* _Data for analysis_
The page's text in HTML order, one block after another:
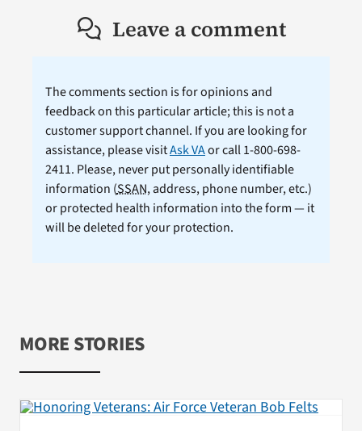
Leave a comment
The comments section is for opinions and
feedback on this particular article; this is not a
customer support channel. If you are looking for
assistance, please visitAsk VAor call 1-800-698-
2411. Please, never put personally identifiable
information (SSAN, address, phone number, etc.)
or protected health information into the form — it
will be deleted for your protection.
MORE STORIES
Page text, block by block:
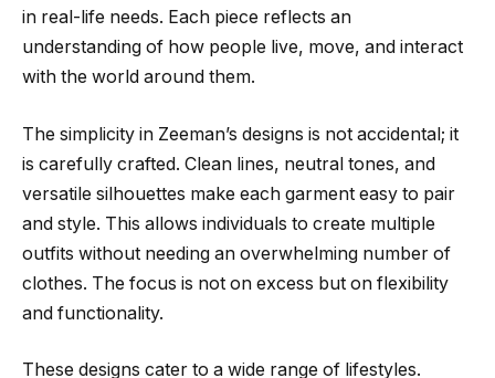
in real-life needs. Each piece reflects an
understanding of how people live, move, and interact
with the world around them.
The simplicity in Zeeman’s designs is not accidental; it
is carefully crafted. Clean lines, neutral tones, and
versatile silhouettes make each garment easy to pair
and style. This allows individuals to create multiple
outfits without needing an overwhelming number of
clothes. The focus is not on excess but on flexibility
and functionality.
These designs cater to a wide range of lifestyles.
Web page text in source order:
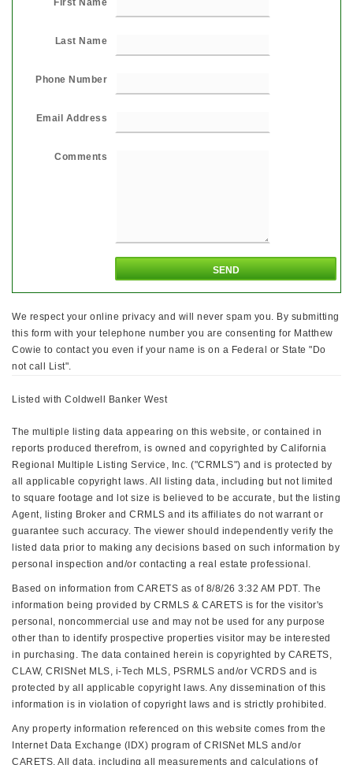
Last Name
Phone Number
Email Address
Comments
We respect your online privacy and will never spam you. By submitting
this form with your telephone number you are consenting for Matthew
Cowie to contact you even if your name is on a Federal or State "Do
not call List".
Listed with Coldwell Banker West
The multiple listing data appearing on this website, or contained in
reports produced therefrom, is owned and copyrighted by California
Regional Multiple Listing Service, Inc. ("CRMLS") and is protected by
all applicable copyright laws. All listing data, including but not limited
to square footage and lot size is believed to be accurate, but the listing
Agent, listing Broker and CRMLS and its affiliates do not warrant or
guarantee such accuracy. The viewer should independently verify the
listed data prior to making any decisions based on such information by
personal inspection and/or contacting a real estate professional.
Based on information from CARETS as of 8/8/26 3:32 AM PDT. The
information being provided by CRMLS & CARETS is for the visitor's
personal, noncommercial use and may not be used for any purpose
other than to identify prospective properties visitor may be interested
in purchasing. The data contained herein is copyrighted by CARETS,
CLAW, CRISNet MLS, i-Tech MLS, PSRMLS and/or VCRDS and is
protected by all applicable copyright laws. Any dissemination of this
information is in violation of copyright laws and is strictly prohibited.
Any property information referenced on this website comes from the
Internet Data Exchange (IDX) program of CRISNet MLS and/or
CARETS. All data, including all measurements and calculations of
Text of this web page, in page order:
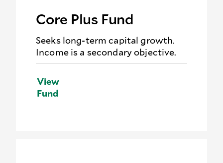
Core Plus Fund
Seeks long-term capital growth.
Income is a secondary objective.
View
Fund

* _Problem description_
Each line of the data above needs to be retyped as it is, without any picture.

* _Solution for this problem_
The page's text in HTML order, one block after another:
Leave a comment
The comments section is for opinions and
feedback on this particular article; this is not a
customer support channel. If you are looking for
assistance, please visitAsk VAor call 1-800-698-
2411. Please, never put personally identifiable
information (SSAN, address, phone number, etc.)
or protected health information into the form — it
will be deleted for your protection.
MORE STORIES
Page text, block by block:
in real-life needs. Each piece reflects an
understanding of how people live, move, and interact
with the world around them.
The simplicity in Zeeman’s designs is not accidental; it
is carefully crafted. Clean lines, neutral tones, and
versatile silhouettes make each garment easy to pair
and style. This allows individuals to create multiple
outfits without needing an overwhelming number of
clothes. The focus is not on excess but on flexibility
and functionality.
These designs cater to a wide range of lifestyles.
Web page text in source order:
Last Name
Phone Number
Email Address
Comments
We respect your online privacy and will never spam you. By submitting
this form with your telephone number you are consenting for Matthew
Cowie to contact you even if your name is on a Federal or State "Do
not call List".
Listed with Coldwell Banker West
The multiple listing data appearing on this website, or contained in
reports produced therefrom, is owned and copyrighted by California
Regional Multiple Listing Service, Inc. ("CRMLS") and is protected by
all applicable copyright laws. All listing data, including but not limited
to square footage and lot size is believed to be accurate, but the listing
Agent, listing Broker and CRMLS and its affiliates do not warrant or
guarantee such accuracy. The viewer should independently verify the
listed data prior to making any decisions based on such information by
personal inspection and/or contacting a real estate professional.
Based on information from CARETS as of 8/8/26 3:32 AM PDT. The
information being provided by CRMLS & CARETS is for the visitor's
personal, noncommercial use and may not be used for any purpose
other than to identify prospective properties visitor may be interested
in purchasing. The data contained herein is copyrighted by CARETS,
CLAW, CRISNet MLS, i-Tech MLS, PSRMLS and/or VCRDS and is
protected by all applicable copyright laws. Any dissemination of this
information is in violation of copyright laws and is strictly prohibited.
Any property information referenced on this website comes from the
Internet Data Exchange (IDX) program of CRISNet MLS and/or
CARETS. All data, including all measurements and calculations of
Text of this web page, in page order:
Core Plus Fund
Seeks long-term capital growth.
Income is a secondary objective.
View
Fund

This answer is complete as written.